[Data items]
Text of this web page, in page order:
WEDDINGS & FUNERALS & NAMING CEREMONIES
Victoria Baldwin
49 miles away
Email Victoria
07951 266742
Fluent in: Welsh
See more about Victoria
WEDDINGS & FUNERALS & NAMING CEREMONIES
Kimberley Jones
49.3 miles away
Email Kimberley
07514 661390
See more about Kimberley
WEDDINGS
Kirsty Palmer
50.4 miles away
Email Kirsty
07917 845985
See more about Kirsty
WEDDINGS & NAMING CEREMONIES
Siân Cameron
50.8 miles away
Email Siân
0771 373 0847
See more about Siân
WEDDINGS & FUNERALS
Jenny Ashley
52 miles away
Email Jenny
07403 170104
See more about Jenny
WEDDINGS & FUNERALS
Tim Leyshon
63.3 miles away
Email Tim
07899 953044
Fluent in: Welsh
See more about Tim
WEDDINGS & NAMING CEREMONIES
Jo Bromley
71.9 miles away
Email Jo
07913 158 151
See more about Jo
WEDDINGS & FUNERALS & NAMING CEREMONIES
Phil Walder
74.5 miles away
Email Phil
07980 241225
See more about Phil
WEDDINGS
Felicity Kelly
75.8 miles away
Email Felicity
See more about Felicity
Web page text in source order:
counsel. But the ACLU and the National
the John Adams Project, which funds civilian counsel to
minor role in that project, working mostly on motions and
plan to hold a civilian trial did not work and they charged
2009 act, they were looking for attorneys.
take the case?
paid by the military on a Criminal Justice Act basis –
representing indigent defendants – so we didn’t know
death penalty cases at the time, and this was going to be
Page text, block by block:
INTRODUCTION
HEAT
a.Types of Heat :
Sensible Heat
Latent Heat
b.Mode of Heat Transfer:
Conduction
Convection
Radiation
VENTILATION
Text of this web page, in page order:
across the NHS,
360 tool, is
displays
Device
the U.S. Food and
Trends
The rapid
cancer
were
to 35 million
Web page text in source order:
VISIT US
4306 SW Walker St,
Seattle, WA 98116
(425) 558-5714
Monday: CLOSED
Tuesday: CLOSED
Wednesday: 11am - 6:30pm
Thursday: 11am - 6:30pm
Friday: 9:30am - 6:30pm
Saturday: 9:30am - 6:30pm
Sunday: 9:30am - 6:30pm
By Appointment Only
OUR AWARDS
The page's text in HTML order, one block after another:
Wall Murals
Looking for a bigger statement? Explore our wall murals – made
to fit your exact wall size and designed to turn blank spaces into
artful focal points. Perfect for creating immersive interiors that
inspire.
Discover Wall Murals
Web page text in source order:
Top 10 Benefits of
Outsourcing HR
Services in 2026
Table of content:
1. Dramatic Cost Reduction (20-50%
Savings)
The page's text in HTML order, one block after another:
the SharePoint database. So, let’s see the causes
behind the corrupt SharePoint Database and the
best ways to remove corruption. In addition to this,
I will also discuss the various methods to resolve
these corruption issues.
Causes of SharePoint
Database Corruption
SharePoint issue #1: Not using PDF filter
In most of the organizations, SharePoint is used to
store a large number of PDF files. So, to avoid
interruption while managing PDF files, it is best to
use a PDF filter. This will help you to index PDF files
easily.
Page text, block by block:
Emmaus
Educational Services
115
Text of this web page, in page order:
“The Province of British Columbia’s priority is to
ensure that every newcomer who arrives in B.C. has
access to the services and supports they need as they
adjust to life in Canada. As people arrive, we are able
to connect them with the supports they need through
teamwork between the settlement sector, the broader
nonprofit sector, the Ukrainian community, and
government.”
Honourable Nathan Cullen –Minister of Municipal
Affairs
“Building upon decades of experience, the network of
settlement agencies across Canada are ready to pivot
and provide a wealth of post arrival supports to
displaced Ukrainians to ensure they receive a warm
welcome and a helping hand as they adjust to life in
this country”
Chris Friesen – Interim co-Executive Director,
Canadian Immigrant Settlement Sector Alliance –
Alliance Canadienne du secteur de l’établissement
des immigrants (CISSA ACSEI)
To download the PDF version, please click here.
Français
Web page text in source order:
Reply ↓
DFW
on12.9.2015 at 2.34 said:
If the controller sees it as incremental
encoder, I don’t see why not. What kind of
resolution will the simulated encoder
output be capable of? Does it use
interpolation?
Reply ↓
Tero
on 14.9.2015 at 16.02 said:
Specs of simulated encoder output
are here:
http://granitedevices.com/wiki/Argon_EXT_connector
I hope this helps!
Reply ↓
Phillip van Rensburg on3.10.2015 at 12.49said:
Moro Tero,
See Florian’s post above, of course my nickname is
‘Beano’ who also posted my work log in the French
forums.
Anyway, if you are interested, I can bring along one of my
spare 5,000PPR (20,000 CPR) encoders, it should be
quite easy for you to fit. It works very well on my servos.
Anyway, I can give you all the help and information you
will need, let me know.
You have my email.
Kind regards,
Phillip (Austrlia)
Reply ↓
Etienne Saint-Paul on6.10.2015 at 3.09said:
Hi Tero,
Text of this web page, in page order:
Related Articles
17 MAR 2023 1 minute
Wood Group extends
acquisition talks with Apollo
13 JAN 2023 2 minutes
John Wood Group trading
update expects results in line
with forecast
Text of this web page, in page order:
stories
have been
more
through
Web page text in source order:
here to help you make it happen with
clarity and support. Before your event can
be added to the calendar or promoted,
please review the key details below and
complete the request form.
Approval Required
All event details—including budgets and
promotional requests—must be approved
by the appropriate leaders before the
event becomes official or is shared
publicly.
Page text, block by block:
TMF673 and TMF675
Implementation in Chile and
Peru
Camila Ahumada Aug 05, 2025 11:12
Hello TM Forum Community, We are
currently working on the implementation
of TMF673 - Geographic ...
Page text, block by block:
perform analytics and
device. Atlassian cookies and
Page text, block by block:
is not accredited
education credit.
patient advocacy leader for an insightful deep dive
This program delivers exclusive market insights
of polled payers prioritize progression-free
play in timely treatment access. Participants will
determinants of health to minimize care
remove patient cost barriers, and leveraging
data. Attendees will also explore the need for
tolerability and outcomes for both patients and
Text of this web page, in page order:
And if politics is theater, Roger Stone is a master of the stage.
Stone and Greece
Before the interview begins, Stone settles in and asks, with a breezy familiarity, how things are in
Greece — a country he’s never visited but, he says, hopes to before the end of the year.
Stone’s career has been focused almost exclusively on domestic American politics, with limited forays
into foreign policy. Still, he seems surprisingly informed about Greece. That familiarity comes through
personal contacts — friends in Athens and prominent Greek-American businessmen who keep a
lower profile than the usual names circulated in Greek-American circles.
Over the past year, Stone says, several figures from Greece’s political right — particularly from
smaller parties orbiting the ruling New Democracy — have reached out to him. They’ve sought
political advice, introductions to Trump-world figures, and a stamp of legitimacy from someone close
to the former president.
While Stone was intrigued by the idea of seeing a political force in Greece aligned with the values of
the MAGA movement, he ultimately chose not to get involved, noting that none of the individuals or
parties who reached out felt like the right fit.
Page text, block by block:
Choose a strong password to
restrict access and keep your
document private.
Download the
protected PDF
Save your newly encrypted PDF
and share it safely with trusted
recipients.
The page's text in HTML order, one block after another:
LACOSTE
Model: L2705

→ PROBLEM
Across all the entries, how many lines include "counsel"? Answer with the number alone.

→ ANSWER TO THE PROBLEM
2